A retired judge ruled Wednesday that 19th State District Judge Ralph Strother should be removed from presiding over the cases of three Twin Peaks bikers, saying he thinks the average man on the street might say, “Judge, you’re just not being fair.”
Judge James Morgan of Bosque County recused Strother from hearing the cases of bikers Thomas Paul Landers, George Bergman and Rolando Reyes. Morgan conducted a hearing on the recusal motions Aug. 16, telling the parties before adjourning the hearing that they had given him a lot to think about.
Dallas attorney Clint Broden, who represents Bergman, a member of the Desgraciados motorcycle group, said he and Bergman are pleased with Morgan’s decision.
“The standard for granting a recusal motion is whether a ‘reasonable man on the street’ might think a judge was biased in favor of one party,” Broden said. “So, here the question was not whether Judge Strother was actually biased or believed himself to be biased.
“At the beginning of the recusal hearing in this matter, it appeared Judge Morgan was skeptical about the motion. Nevertheless, I think as Judge Morgan heard the evidence and considered it in its totality, he realized the impression that Judge Strother’s actions would cause on the ‘reasonable man on the street.’ ”
Strother, a judge for 18 years, declined comment on the orders.
Prosecutor Michael Jarrett, who argued against the motion to recuse Strother, did not return a phone call Wednesday.
It is still too early to tell what effect the rulings might have on other Twin Peaks cases set in Strother’s court. No one else, so far, has filed a recusal motion seeking Strother’s removal. But if other motions are filed, it could further delay the cases against the bikers, several of whom have exerted aggressively their rights to speedy trials.
Strother and 54th State District Judge Matt Johnson divided the 155 indicted Twin Peaks cases evenly between their courtrooms and plan to alternate trying a biker case each month after the trial of Christopher Jacob Carrizal, set now to begin Sept. 12 in Strother’s court.
The recusal motion won’t affect Strother in Carrizal’s case. However Casie Gotro, who represents Carrizal, said she will file a recusal motion against Strother but had not done so as of Wednesday afternoon.
“The public has a right to expect a fair and impartial judiciary,” Gotro said. “Judge Morgan has spoken loudly and clearly, and if Judge Strother has an ounce of integrity, he will recuse himself from Jake’s case and every other Twin Peaks case. There is no legitimate reason for him to fight recusal.”
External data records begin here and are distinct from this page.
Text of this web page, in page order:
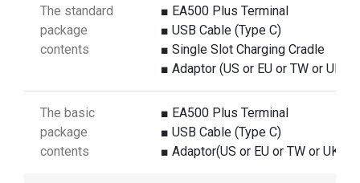
The standard
package
contents
■ EA500 Plus Terminal
■ USB Cable (Type C)
■ Single Slot Charging Cradle
■ Adaptor (US or EU or TW or UK)
The basic
package
contents
■ EA500 Plus Terminal
■ USB Cable (Type C)
■ Adaptor(US or EU or TW or UK)

A panel of 600 potential jurors has been called to report Friday to fill out questionnaires that will assist the attorneys in jury selection in Carrizal’s case. Carrizal is president of the Dallas chapter of the Bandidos.
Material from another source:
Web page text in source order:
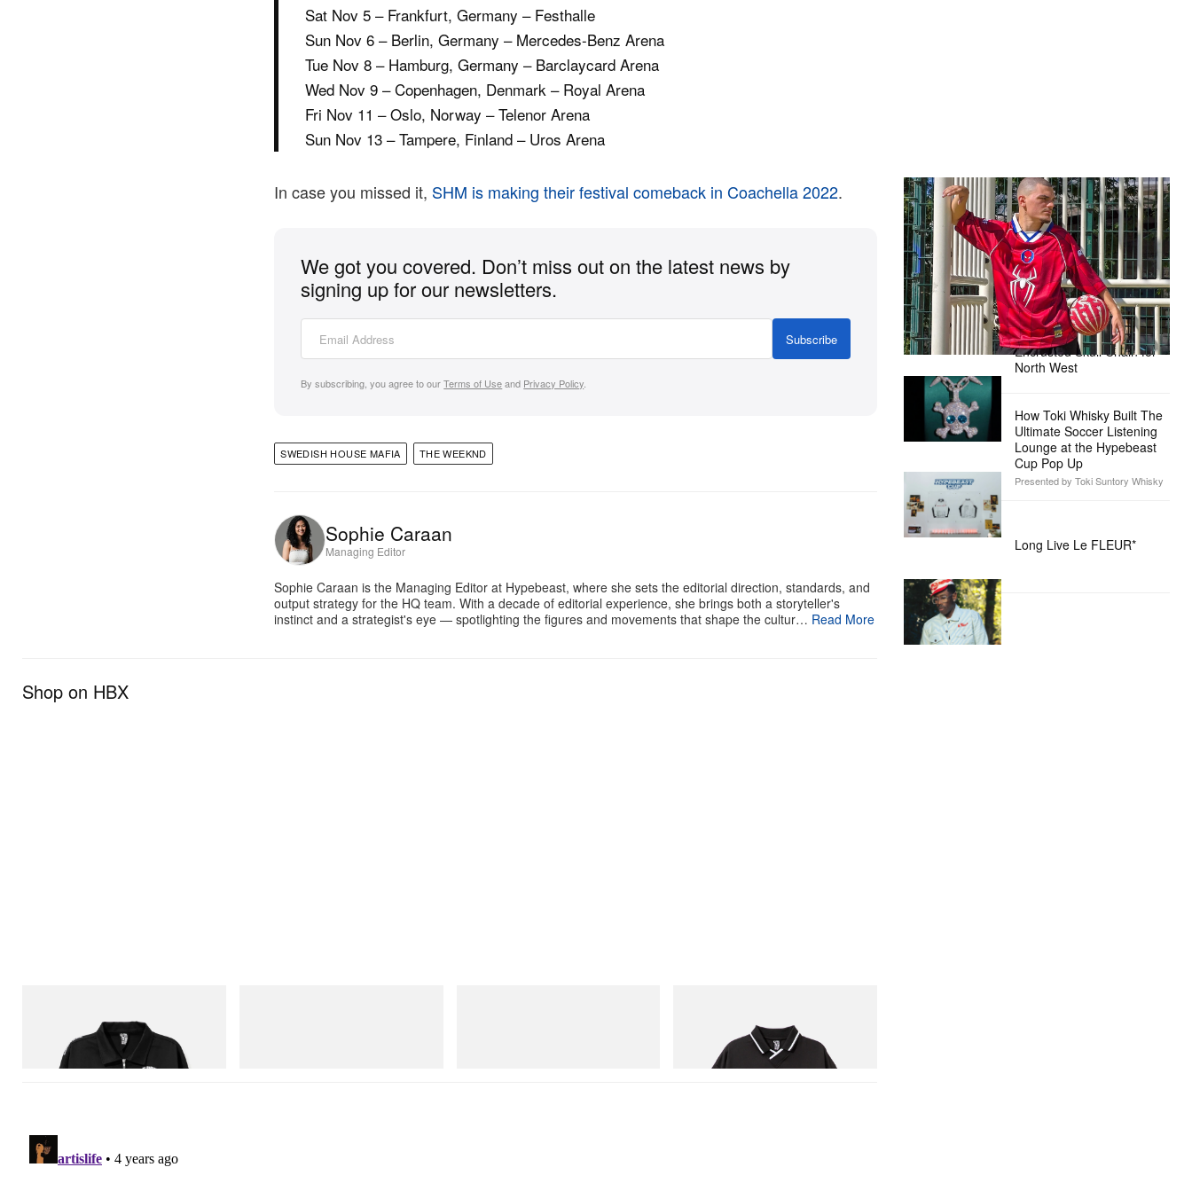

Attorneys for the trio of bikers who requested Strother’s recusal based their complaints on two main issues. They alleged the judge has shown favoritism to the district attorney’s office by selecting Carrizal as the first biker to stand trial, supplanting other bikers who all but begged to go to trial as quickly as possible.
They charged that District Attorney Abel Reyna made it clear that he wanted Carrizal to stand trial first and the judge catered to Reyna’s wishes at the expense of others who lost earlier trial settings in favor of Carrizal.
Strother said he has wide latitude and discretion over his court docket and he, not the DA’s office, decided Carrizal would be tried first in his court.
The bikers also charge that Strother favored the DA’s office by calling a special docket Feb. 16 so the DA’s office could serve DNA warrants on a number of the bikers.
Austin attorney Millie Thompson, who represents Landers, said he also is pleased with the ruling.
“It is unfortunate that there was ever a need to file this motion to recuse,” Thompson said. “Nevertheless, we now have hope for a fair trial. A fair trial is not too much to ask for.”
In his order, Morgan noted that he initially was skeptical about the validity of the bikers’ claims. But he said the issue surrounding the DNA docket was “bothersome.”
“It just didn’t smell good, and the evidence at our hearing really didn’t allay that feeling,” Morgan wrote. “If it had only been that, I might have felt OK writing it off as just a means to move these cases along. Goodness knows they need to be moved.”
Morgan said he considered the totality of the evidence in making his ruling, saying that any one of the issues alone did not rise to the level of recusal.
“As I’ve indicated, I can make a case in my own mind that none of these should lead to a recusal, at least individually,” Morgan wrote. “I certainly don’t believe it has been demonstrated that Judge Strother did anything singularly improper just to help the state. I’ve known the judge for many years and have the highest regard for him.
“I don’t believe he would do anything that he felt would cause his removal from these cases. He wants to do his job, and he was trying to do just that. I’m sure he felt, as I would have, great frustration at the lack of progress on these cases, and that no doubt has prompted some of what has happened here.”
A regional administrative judge now will assign another judge to hear the cases of Bergman; Landers, a member of the Escondido group; and Reyes, a member of the Los Caballeros from Killeen.